:: PROVIDED INFORMATION
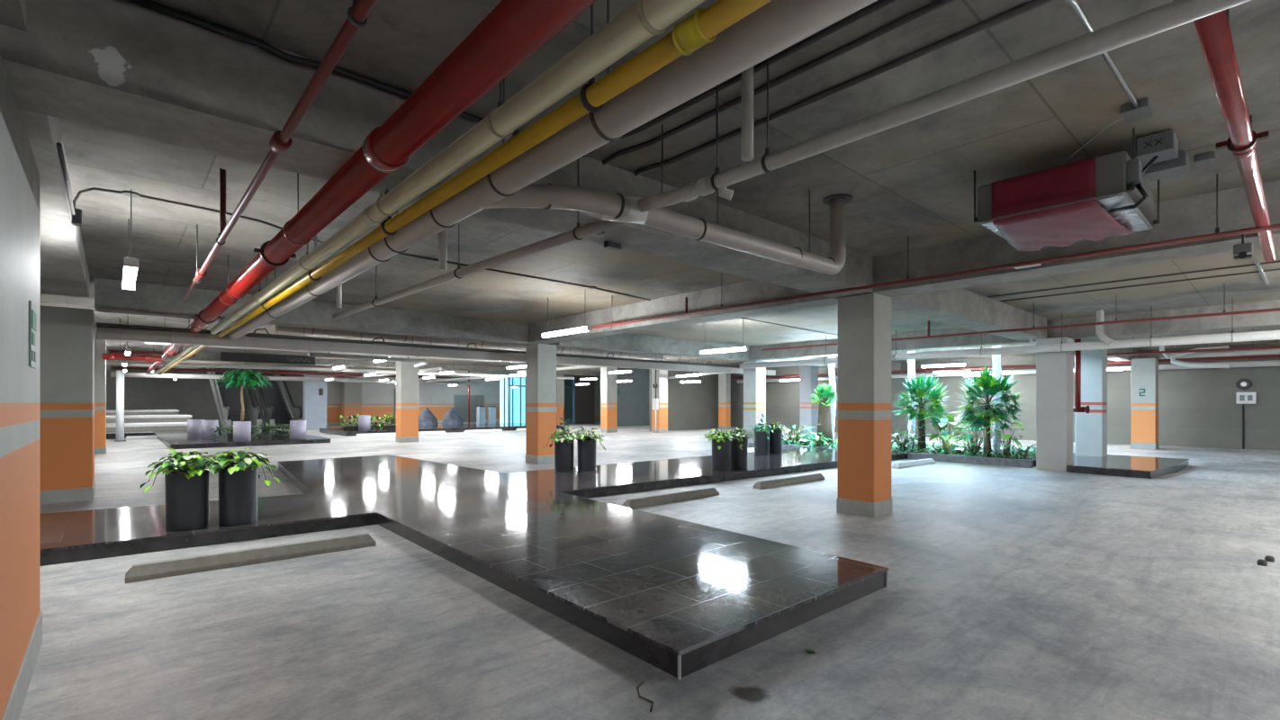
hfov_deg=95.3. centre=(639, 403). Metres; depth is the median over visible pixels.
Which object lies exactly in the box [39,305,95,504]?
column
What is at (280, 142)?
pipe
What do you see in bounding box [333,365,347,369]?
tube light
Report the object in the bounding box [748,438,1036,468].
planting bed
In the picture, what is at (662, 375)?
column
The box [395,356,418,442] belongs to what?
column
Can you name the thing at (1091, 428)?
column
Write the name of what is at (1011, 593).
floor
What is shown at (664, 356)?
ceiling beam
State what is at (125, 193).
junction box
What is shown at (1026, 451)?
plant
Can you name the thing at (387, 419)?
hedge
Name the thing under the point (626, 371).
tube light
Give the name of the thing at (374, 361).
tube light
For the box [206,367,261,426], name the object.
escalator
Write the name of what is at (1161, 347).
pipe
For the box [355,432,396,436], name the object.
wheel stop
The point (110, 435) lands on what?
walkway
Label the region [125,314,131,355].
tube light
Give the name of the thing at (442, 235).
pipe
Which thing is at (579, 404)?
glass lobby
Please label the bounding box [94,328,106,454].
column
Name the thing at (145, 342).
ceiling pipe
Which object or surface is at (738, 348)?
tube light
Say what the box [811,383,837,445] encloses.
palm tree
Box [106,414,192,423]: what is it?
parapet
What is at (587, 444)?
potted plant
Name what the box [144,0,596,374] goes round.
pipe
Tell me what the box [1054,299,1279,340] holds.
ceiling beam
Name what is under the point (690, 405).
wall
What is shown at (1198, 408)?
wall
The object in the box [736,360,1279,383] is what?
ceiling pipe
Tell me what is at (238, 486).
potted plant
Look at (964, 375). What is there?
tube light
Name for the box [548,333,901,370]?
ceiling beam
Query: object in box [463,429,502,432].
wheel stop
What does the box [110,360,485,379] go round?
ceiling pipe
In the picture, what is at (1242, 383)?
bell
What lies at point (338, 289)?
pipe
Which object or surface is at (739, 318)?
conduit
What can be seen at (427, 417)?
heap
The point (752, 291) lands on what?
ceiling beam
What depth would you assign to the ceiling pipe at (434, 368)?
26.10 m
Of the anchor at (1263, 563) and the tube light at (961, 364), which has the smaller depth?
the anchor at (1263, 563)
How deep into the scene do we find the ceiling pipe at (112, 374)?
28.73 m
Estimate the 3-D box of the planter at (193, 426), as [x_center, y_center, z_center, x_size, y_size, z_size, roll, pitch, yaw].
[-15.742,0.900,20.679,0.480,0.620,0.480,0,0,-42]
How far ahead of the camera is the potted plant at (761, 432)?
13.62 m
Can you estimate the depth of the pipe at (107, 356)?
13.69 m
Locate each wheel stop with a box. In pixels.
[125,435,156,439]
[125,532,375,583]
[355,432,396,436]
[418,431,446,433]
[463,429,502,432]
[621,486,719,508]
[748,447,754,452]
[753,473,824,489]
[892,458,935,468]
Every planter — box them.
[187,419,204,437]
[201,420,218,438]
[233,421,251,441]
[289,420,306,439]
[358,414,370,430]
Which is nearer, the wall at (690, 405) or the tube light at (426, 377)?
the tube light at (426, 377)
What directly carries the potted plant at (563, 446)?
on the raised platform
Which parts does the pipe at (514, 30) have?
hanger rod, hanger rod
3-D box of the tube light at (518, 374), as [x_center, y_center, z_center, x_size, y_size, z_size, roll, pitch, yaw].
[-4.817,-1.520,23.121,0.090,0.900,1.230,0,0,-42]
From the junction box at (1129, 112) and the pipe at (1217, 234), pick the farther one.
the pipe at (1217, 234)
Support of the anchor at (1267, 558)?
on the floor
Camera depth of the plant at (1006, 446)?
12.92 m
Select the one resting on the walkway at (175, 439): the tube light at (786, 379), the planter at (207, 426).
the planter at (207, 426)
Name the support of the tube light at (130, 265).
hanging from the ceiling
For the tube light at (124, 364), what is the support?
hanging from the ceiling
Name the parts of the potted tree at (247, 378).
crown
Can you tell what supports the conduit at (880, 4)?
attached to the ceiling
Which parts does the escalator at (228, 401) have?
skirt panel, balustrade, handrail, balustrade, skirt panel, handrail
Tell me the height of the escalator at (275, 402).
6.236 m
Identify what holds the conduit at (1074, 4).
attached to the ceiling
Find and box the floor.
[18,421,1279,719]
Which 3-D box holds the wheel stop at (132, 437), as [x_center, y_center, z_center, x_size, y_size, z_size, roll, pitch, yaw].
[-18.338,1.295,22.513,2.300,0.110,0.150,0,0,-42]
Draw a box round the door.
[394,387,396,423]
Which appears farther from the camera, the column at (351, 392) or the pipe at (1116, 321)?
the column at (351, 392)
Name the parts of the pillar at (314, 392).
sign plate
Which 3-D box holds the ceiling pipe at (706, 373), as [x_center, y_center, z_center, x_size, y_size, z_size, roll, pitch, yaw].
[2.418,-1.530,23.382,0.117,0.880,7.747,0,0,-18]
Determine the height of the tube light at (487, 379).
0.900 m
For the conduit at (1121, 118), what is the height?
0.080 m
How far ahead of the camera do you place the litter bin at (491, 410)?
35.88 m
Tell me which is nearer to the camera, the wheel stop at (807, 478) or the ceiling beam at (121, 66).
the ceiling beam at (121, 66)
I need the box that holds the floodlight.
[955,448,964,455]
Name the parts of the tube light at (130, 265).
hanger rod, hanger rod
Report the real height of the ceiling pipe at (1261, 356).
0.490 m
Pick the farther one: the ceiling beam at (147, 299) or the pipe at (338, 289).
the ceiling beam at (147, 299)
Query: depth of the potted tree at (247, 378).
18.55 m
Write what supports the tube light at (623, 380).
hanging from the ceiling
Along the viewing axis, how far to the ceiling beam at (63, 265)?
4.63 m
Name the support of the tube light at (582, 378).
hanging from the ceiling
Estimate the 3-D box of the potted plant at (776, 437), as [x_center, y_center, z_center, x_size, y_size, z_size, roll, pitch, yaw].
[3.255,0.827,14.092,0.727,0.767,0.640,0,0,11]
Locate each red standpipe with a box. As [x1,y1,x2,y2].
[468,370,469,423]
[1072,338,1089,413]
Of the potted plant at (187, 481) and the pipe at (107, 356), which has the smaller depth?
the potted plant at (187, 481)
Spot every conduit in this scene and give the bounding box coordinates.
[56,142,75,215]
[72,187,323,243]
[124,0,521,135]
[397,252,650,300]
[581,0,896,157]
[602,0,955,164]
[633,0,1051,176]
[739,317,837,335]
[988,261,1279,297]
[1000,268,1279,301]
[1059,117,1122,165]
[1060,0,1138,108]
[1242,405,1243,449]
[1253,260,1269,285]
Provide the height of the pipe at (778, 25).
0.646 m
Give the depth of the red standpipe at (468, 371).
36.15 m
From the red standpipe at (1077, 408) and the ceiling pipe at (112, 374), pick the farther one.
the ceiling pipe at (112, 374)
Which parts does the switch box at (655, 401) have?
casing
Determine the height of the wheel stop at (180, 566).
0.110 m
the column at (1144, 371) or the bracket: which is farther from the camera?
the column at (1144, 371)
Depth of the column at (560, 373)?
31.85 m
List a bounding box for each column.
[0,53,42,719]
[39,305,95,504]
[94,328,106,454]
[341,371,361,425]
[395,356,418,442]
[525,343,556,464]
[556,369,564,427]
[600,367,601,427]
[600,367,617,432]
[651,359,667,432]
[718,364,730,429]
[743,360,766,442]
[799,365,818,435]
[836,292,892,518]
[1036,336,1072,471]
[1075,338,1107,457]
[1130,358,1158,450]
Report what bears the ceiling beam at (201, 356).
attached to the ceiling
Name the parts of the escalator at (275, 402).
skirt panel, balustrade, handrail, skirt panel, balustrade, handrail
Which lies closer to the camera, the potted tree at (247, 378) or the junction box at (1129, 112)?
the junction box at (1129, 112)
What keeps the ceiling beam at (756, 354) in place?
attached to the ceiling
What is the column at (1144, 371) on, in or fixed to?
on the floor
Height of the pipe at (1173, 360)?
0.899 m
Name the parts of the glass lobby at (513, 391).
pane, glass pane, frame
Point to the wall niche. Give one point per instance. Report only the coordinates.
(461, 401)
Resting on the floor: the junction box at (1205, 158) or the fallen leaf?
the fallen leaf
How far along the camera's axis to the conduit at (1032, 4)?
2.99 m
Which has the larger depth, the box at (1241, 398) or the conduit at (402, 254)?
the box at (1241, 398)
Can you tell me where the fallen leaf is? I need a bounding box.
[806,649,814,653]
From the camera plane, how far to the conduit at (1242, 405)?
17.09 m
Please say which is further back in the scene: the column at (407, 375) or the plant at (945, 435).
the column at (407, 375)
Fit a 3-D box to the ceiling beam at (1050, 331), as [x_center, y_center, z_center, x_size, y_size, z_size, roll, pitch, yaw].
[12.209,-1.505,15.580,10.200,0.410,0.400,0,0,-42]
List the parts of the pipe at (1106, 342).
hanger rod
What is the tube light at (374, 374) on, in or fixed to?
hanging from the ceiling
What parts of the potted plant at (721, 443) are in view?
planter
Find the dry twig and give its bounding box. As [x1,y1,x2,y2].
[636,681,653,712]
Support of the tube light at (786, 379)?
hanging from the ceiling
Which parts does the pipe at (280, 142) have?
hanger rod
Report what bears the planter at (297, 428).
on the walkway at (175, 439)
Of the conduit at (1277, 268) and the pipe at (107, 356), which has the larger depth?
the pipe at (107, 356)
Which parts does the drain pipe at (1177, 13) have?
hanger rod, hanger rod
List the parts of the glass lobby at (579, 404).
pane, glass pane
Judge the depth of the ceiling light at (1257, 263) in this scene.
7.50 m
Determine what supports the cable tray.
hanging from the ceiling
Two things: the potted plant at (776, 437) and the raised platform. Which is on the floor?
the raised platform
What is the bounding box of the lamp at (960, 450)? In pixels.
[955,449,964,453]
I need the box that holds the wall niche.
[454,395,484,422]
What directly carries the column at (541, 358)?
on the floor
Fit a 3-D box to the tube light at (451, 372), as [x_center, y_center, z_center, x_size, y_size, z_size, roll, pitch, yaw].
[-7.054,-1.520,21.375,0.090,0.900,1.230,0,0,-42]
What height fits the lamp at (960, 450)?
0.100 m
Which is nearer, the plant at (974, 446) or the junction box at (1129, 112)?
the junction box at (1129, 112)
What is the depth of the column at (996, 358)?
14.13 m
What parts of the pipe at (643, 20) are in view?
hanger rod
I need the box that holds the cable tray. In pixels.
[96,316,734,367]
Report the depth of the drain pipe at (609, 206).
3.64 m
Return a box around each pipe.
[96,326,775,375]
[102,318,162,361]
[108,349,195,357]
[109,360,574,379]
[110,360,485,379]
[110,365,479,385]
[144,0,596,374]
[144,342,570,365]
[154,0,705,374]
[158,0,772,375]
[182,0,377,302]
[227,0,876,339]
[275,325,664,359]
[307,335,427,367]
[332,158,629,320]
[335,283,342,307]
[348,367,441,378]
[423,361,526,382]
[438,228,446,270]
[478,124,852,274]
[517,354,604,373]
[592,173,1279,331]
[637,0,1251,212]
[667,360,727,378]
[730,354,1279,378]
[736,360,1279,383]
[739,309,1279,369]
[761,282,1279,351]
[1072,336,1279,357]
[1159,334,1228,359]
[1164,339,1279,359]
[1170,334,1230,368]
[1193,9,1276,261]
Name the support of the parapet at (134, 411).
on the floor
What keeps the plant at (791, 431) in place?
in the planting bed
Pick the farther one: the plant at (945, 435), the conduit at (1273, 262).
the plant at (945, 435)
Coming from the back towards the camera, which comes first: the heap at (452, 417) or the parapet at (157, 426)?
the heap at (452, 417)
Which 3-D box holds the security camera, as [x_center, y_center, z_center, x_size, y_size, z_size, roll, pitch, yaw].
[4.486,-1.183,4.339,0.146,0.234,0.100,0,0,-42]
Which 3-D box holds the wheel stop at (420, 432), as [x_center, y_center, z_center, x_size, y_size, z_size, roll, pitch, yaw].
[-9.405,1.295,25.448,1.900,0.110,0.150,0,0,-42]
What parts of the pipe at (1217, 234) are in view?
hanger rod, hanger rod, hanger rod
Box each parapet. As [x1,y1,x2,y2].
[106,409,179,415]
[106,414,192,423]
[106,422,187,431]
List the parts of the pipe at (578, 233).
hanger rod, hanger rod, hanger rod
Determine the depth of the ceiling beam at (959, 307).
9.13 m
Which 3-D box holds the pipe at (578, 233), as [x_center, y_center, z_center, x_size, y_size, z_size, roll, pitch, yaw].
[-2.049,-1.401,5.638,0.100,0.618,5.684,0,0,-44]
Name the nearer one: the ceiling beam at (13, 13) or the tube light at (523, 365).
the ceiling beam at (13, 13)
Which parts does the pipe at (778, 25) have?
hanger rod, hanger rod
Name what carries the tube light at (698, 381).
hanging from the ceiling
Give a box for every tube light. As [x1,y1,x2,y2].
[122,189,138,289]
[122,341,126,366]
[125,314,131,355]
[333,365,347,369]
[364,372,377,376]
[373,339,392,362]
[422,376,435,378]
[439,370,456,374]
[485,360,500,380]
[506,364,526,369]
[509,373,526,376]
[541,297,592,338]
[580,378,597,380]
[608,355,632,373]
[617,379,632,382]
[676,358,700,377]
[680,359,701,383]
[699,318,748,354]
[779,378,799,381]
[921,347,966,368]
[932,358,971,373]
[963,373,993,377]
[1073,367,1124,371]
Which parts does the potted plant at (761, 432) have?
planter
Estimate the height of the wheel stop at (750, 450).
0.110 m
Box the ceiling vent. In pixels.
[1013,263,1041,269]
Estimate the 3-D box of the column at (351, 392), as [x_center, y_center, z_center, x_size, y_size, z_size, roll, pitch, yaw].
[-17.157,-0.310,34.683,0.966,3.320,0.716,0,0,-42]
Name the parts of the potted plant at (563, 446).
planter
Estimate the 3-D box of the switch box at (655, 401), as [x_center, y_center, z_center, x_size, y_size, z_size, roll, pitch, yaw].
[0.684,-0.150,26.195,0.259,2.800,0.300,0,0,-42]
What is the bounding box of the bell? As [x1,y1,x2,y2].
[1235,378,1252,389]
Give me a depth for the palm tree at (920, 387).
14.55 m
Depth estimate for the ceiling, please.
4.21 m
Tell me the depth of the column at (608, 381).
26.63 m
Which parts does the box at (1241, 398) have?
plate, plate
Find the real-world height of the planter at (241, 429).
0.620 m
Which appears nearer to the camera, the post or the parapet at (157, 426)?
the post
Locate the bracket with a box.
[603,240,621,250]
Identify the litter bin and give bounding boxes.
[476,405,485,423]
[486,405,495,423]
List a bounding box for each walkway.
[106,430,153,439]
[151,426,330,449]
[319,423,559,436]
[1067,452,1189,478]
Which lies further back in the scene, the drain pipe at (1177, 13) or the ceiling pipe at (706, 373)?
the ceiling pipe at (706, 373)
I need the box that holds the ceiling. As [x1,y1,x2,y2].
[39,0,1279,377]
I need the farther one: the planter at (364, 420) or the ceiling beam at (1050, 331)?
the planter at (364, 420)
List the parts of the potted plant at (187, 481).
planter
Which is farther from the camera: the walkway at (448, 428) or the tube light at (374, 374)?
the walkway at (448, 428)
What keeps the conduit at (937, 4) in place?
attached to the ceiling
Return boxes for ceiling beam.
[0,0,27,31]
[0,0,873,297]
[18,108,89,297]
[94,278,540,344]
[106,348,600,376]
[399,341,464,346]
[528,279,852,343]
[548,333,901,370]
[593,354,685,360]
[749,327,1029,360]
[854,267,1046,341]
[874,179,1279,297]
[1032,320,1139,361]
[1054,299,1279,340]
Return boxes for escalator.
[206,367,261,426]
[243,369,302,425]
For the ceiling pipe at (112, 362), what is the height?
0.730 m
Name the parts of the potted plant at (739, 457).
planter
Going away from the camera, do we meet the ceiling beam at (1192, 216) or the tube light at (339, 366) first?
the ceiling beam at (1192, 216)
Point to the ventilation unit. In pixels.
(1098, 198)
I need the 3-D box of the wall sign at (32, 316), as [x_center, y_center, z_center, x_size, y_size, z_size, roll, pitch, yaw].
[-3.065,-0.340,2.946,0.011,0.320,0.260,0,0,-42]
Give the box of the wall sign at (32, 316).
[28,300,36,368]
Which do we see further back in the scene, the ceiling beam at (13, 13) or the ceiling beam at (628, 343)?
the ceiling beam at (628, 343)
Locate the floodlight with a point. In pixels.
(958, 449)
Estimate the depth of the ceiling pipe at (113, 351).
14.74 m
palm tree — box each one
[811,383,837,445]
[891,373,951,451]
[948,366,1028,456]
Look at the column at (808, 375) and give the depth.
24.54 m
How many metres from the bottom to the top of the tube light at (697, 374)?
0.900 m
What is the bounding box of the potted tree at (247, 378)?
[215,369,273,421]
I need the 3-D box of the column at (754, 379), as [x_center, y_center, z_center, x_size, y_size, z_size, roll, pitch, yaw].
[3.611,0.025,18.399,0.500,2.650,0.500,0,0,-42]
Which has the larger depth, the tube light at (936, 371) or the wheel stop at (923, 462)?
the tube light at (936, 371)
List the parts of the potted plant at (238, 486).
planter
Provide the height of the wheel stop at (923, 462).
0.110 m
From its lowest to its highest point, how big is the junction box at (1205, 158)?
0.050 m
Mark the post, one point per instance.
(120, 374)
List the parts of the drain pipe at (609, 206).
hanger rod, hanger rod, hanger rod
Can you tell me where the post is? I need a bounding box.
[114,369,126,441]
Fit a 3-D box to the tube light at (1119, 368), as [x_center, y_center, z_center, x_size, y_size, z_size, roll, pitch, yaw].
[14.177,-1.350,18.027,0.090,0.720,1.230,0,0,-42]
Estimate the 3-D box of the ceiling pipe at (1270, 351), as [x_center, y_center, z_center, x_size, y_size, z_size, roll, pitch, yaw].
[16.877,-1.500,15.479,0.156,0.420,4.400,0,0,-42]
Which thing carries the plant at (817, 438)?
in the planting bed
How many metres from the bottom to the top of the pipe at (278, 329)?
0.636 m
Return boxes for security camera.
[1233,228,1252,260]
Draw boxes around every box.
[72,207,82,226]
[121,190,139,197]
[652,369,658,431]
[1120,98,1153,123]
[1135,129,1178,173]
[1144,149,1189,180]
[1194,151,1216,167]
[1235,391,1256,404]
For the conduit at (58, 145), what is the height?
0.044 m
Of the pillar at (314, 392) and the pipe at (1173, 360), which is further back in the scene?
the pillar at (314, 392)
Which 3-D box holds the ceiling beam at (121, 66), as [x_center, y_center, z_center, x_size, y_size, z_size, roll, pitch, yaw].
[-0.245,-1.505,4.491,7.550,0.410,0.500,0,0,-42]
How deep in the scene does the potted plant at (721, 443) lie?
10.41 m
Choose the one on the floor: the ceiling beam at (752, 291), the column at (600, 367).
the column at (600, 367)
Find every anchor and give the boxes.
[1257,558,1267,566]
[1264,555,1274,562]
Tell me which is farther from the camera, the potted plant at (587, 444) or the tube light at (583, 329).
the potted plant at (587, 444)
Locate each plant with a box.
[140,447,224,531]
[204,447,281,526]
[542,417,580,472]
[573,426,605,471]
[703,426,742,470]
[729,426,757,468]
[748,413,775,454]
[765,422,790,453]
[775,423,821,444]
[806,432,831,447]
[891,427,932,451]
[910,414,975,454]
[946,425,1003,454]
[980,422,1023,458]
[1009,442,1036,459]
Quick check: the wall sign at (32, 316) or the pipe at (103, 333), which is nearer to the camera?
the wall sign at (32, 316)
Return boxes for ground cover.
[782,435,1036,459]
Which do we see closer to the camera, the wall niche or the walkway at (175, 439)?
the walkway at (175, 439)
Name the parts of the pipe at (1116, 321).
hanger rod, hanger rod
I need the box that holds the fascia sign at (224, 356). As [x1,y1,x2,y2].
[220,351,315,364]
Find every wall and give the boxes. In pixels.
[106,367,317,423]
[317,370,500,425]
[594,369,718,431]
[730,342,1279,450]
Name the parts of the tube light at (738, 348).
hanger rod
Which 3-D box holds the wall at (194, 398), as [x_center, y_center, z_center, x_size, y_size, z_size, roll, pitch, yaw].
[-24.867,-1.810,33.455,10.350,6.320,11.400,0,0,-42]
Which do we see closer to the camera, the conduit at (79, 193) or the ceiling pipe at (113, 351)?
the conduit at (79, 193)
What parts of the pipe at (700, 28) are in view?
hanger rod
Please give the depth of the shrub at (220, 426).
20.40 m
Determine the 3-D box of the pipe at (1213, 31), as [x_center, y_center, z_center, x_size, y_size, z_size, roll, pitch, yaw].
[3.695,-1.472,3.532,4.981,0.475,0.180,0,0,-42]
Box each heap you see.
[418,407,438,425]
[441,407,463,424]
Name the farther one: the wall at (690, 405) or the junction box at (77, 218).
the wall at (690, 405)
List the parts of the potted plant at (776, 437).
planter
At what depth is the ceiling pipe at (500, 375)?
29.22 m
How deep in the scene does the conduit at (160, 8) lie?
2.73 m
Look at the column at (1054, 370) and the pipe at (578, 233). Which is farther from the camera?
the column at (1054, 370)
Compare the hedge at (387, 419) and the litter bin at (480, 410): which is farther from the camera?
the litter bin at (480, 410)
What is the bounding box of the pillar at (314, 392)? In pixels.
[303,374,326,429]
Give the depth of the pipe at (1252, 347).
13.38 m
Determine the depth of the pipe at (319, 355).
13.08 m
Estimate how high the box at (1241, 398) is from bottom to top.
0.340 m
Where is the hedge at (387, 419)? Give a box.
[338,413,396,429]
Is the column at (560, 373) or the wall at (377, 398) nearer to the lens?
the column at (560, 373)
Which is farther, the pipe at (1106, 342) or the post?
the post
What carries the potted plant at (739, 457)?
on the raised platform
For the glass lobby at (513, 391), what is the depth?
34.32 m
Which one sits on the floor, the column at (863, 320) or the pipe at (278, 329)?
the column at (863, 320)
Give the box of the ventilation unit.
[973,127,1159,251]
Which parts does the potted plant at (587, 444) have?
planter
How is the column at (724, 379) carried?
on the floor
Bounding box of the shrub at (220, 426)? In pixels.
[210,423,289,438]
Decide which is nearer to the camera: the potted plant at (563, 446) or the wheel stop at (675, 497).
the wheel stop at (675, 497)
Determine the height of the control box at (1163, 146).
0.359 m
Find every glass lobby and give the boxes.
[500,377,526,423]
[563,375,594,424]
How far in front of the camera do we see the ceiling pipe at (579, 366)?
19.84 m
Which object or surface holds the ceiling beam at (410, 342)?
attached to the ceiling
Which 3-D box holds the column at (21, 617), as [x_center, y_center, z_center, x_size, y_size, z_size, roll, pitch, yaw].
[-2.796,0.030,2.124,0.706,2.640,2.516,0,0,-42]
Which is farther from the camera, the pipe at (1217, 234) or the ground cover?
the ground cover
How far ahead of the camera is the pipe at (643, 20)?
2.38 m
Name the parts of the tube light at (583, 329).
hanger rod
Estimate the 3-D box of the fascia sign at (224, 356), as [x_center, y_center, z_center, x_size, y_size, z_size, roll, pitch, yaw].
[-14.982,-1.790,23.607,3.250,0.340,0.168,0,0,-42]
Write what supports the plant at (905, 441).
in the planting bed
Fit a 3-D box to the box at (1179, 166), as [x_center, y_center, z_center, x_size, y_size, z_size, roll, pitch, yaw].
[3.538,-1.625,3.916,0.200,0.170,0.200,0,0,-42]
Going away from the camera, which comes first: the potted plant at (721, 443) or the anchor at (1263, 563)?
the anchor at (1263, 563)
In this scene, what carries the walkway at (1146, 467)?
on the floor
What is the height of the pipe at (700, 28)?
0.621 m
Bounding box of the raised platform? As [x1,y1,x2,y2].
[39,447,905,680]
::::
• EXERCISE BRIEF
All lines from the one containing "Which is farther, the" to the end of the records are to be duplicated exactly, and no other lines are to be given.

• EXERCISE ANSWER
Which is farther, the pipe at (1106, 342) or the post?
the post
What carries the potted plant at (739, 457)?
on the raised platform
For the glass lobby at (513, 391), what is the depth?
34.32 m
Which one sits on the floor, the column at (863, 320) or the pipe at (278, 329)?
the column at (863, 320)
Give the box of the ventilation unit.
[973,127,1159,251]
Which parts does the potted plant at (587, 444) have?
planter
How is the column at (724, 379) carried?
on the floor
Bounding box of the shrub at (220, 426)? In pixels.
[210,423,289,438]
Decide which is nearer to the camera: the potted plant at (563, 446) or the wheel stop at (675, 497).
the wheel stop at (675, 497)
Determine the height of the control box at (1163, 146).
0.359 m
Find every glass lobby and give the boxes.
[500,377,526,423]
[563,375,594,424]
How far in front of the camera do we see the ceiling pipe at (579, 366)?
19.84 m
Which object or surface holds the ceiling beam at (410, 342)?
attached to the ceiling
Which 3-D box holds the column at (21, 617), as [x_center, y_center, z_center, x_size, y_size, z_size, roll, pitch, yaw].
[-2.796,0.030,2.124,0.706,2.640,2.516,0,0,-42]
Which is farther from the camera, the pipe at (1217, 234) or the ground cover?
the ground cover
How far ahead of the camera is the pipe at (643, 20)?
2.38 m
Name the parts of the tube light at (583, 329).
hanger rod
Estimate the 3-D box of the fascia sign at (224, 356), as [x_center, y_center, z_center, x_size, y_size, z_size, roll, pitch, yaw].
[-14.982,-1.790,23.607,3.250,0.340,0.168,0,0,-42]
Write what supports the plant at (905, 441).
in the planting bed
Fit a 3-D box to the box at (1179, 166), as [x_center, y_center, z_center, x_size, y_size, z_size, roll, pitch, yaw].
[3.538,-1.625,3.916,0.200,0.170,0.200,0,0,-42]
Going away from the camera, which comes first: the potted plant at (721, 443) or the anchor at (1263, 563)?
the anchor at (1263, 563)
In this scene, what carries the walkway at (1146, 467)?
on the floor
What is the height of the pipe at (700, 28)?
0.621 m
Bounding box of the raised platform? As [x1,y1,x2,y2].
[39,447,905,680]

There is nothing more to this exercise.